Extracted material:
# # # # # # #

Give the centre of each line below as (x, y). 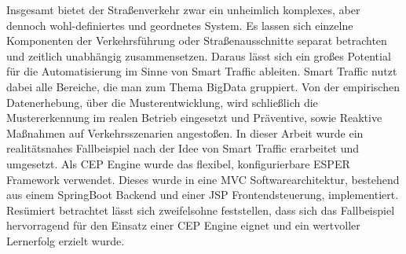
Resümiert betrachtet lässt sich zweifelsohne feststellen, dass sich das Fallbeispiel (201, 210)
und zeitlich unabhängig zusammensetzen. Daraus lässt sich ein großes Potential (199, 55)
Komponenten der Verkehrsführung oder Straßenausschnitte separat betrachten (197, 40)
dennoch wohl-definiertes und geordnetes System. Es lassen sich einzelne (180, 25)
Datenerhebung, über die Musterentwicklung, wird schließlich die (162, 102)
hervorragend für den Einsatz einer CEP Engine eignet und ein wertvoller (183, 225)
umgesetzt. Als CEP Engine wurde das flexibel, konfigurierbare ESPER (178, 163)
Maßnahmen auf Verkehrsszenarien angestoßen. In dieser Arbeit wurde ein (185, 133)
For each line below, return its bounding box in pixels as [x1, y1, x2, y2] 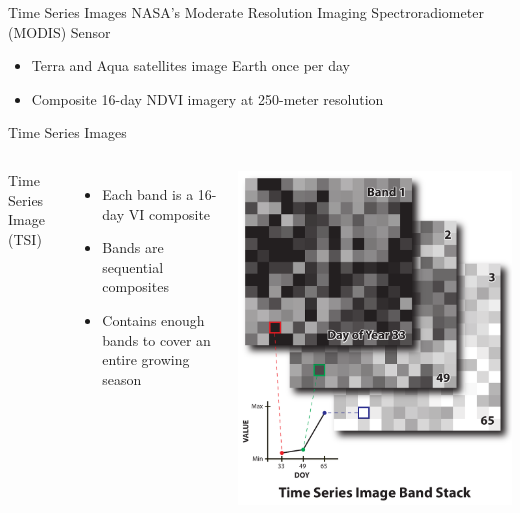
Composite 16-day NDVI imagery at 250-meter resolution [31, 88, 384, 109]
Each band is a [102, 183, 194, 204]
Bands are [102, 237, 164, 258]
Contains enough [102, 309, 205, 330]
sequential [102, 256, 164, 277]
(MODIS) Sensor [8, 21, 111, 42]
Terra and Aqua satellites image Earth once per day [31, 55, 351, 76]
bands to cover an [102, 329, 211, 350]
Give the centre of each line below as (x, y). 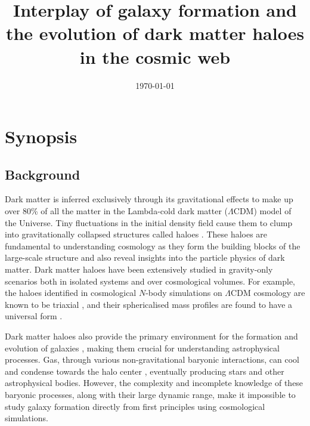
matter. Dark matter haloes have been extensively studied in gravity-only (139, 269)
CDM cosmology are (268, 293)
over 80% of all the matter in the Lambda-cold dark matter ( (117, 211)
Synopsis (41, 136)
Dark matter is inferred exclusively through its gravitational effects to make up (149, 199)
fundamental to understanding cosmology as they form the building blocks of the (153, 246)
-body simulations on (184, 293)
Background (43, 174)
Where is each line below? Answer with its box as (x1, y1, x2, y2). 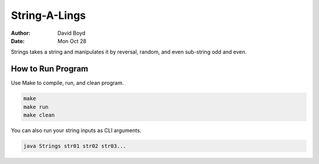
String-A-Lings (11, 9, 86, 22)
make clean (23, 112, 55, 118)
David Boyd (57, 29, 86, 37)
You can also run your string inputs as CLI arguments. (11, 127, 142, 134)
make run (23, 103, 49, 110)
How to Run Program (11, 64, 89, 74)
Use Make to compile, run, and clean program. (11, 80, 124, 87)
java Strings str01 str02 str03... (23, 142, 126, 149)
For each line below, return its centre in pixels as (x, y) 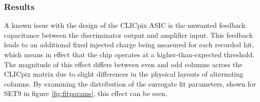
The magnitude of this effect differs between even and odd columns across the (123, 64)
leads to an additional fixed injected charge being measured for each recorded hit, (129, 45)
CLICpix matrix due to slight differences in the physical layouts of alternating (124, 74)
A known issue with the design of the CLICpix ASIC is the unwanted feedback (125, 25)
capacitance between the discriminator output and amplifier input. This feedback (128, 35)
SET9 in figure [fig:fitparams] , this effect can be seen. (86, 93)
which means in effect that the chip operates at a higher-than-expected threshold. (129, 54)
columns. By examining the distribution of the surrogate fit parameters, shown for (130, 83)
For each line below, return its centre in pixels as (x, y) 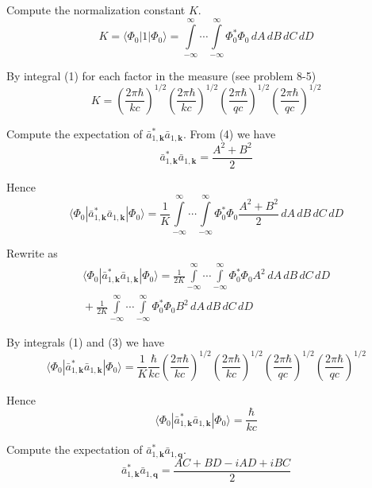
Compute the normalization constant (96, 10)
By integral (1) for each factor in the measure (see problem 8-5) (161, 75)
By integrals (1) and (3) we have (86, 341)
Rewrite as (32, 252)
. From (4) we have (230, 133)
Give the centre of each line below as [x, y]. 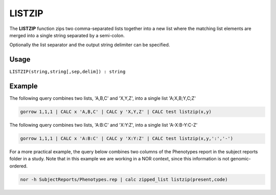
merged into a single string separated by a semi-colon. [67, 35]
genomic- [241, 159]
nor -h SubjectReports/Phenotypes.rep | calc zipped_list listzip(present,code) [124, 179]
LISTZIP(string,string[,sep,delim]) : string [67, 72]
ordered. [18, 166]
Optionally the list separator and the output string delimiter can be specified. [90, 45]
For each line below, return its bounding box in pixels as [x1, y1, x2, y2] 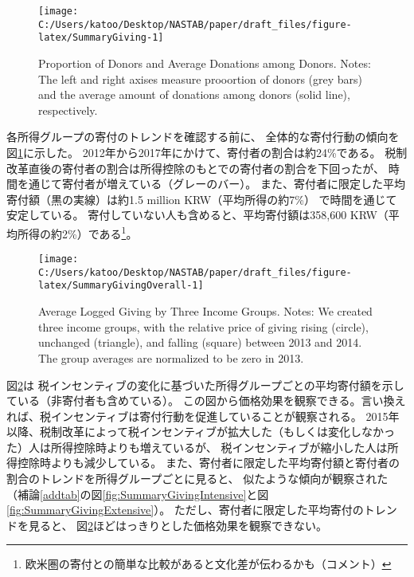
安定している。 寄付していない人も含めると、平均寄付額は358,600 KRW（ [6, 206, 389, 223]
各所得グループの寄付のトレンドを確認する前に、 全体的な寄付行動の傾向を [6, 128, 400, 145]
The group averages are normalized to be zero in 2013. [38, 349, 304, 366]
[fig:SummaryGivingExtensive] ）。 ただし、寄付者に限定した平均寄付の [6, 501, 364, 518]
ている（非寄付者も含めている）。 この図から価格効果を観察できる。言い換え [6, 392, 406, 409]
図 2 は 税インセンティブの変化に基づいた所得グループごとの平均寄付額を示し [6, 376, 404, 393]
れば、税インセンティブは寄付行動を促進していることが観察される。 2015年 [6, 407, 400, 424]
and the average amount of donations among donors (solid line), [38, 86, 350, 103]
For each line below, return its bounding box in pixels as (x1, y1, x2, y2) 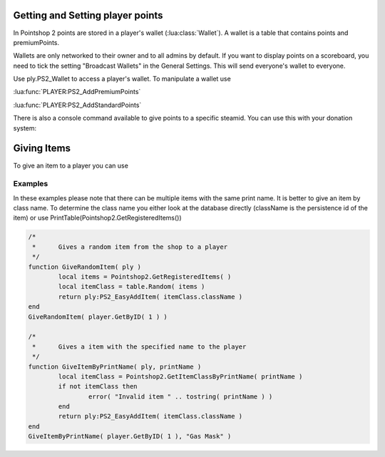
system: (13, 123, 37, 132)
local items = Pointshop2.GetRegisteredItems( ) (58, 273, 232, 281)
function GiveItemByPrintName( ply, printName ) (28, 362, 202, 371)
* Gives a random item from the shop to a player (32, 242, 228, 251)
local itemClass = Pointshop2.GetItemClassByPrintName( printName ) (58, 372, 303, 381)
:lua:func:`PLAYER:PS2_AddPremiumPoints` (13, 88, 141, 96)
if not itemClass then (58, 382, 138, 391)
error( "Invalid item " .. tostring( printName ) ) (88, 392, 273, 401)
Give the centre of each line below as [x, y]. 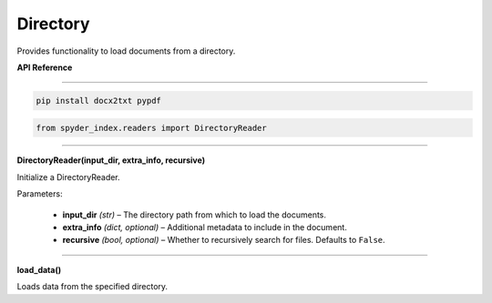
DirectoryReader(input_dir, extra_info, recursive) [111, 160]
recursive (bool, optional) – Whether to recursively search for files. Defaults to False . [224, 240]
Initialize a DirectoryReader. [68, 177]
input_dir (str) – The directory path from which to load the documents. [195, 215]
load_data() [39, 269]
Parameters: [40, 194]
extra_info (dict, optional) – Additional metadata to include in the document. [205, 227]
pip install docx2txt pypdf [98, 101]
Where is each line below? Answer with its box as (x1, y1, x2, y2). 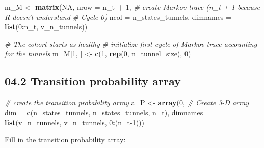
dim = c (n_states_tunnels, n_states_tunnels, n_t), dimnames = (5, 107, 211, 117)
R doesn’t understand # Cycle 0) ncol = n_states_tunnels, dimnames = (5, 11, 231, 22)
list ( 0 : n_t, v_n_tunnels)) (5, 21, 88, 32)
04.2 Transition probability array (5, 73, 181, 89)
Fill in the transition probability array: (5, 134, 126, 144)
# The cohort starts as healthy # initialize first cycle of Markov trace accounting (5, 38, 257, 49)
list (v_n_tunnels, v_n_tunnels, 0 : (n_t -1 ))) (5, 117, 144, 128)
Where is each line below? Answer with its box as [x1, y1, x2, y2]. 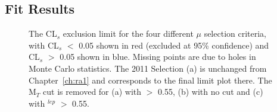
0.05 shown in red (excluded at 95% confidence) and [79, 39, 269, 51]
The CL [29, 27, 57, 40]
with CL [29, 39, 59, 51]
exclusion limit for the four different [63, 27, 194, 40]
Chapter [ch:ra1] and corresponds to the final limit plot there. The [29, 73, 272, 86]
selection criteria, [204, 27, 267, 40]
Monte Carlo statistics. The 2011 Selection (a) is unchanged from [29, 62, 267, 74]
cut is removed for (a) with [43, 85, 142, 98]
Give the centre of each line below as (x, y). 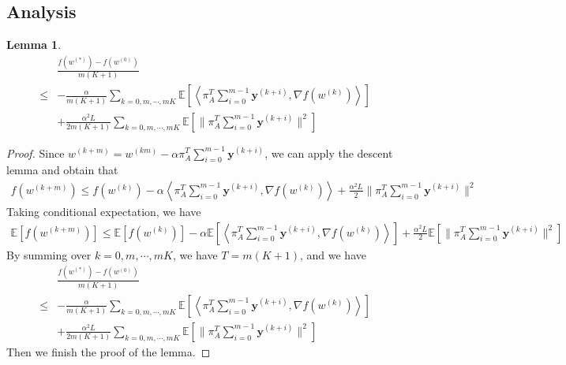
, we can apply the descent (329, 153)
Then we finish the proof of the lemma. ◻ (109, 351)
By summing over (49, 254)
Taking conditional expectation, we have (104, 211)
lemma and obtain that (62, 170)
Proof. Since (36, 153)
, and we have (333, 254)
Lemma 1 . (34, 45)
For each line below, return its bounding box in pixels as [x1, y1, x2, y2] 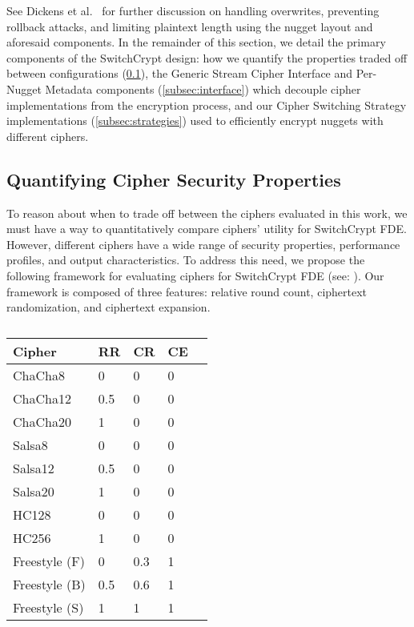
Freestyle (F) [13, 551, 85, 570]
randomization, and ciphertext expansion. [6, 299, 211, 316]
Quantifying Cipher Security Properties [6, 167, 341, 191]
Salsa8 [13, 435, 48, 454]
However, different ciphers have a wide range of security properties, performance [6, 235, 400, 252]
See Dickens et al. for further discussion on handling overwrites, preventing [6, 2, 380, 18]
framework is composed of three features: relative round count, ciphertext [6, 283, 368, 299]
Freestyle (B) [13, 574, 86, 593]
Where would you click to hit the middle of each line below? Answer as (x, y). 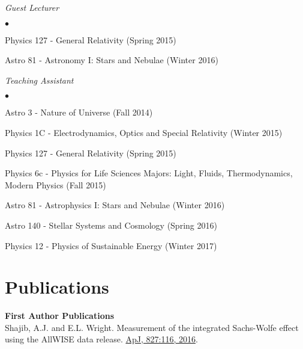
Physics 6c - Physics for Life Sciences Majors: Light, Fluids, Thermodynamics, (149, 173)
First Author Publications (60, 316)
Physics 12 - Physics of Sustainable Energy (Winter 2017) (111, 245)
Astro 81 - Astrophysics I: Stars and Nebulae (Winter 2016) (115, 205)
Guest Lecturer (32, 7)
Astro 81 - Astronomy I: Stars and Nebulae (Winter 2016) (112, 60)
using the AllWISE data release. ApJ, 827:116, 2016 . (101, 339)
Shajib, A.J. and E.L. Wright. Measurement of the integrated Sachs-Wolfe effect (152, 327)
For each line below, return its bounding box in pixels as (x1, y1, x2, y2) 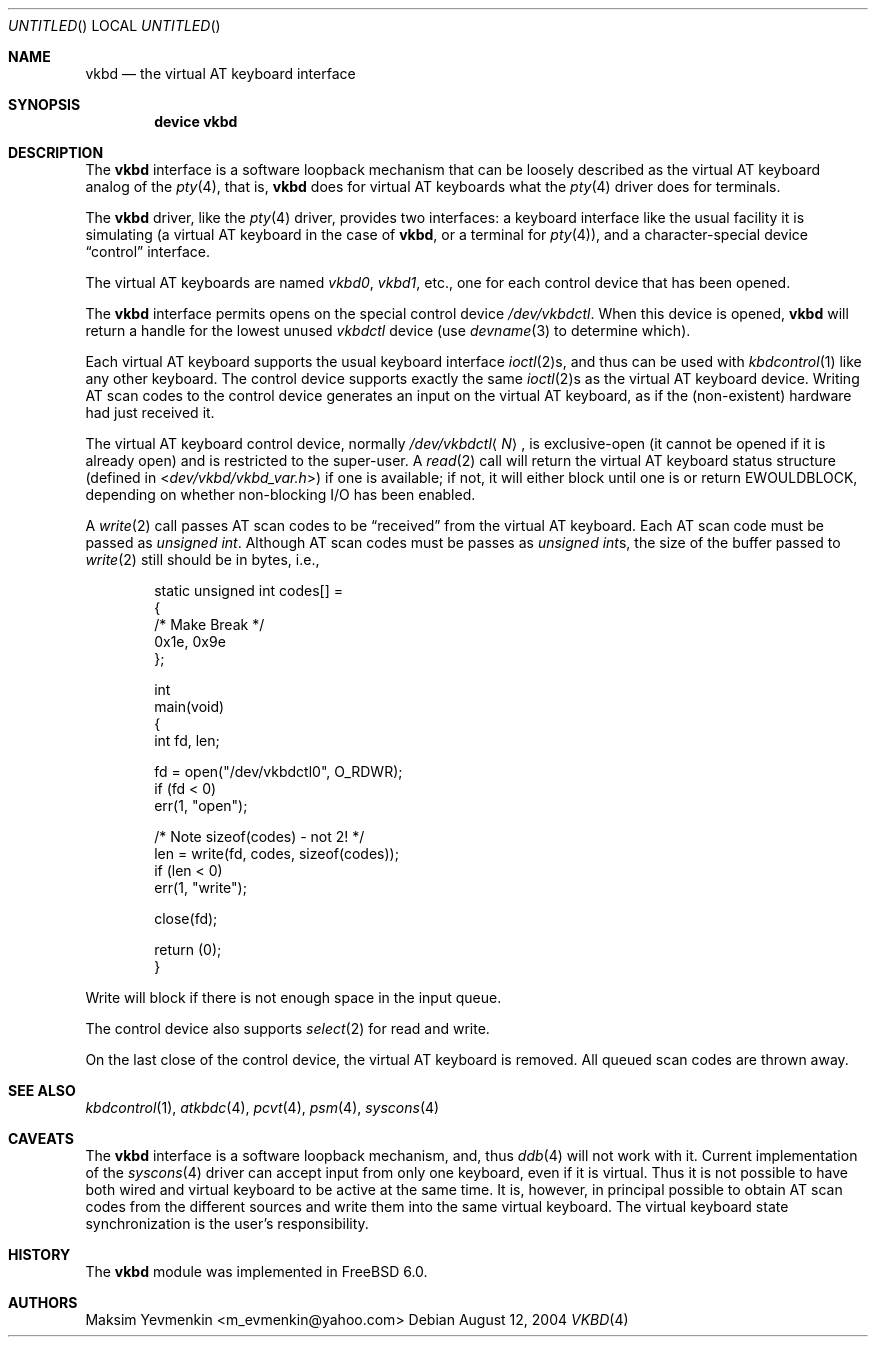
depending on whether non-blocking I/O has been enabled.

# # # # # # #

Copy each line of the preceding material that contains "feedback".

A known issue with the design of the CLICpix ASIC is the unwanted feedback (125, 25)
capacitance between the discriminator output and amplifier input. This feedback (128, 35)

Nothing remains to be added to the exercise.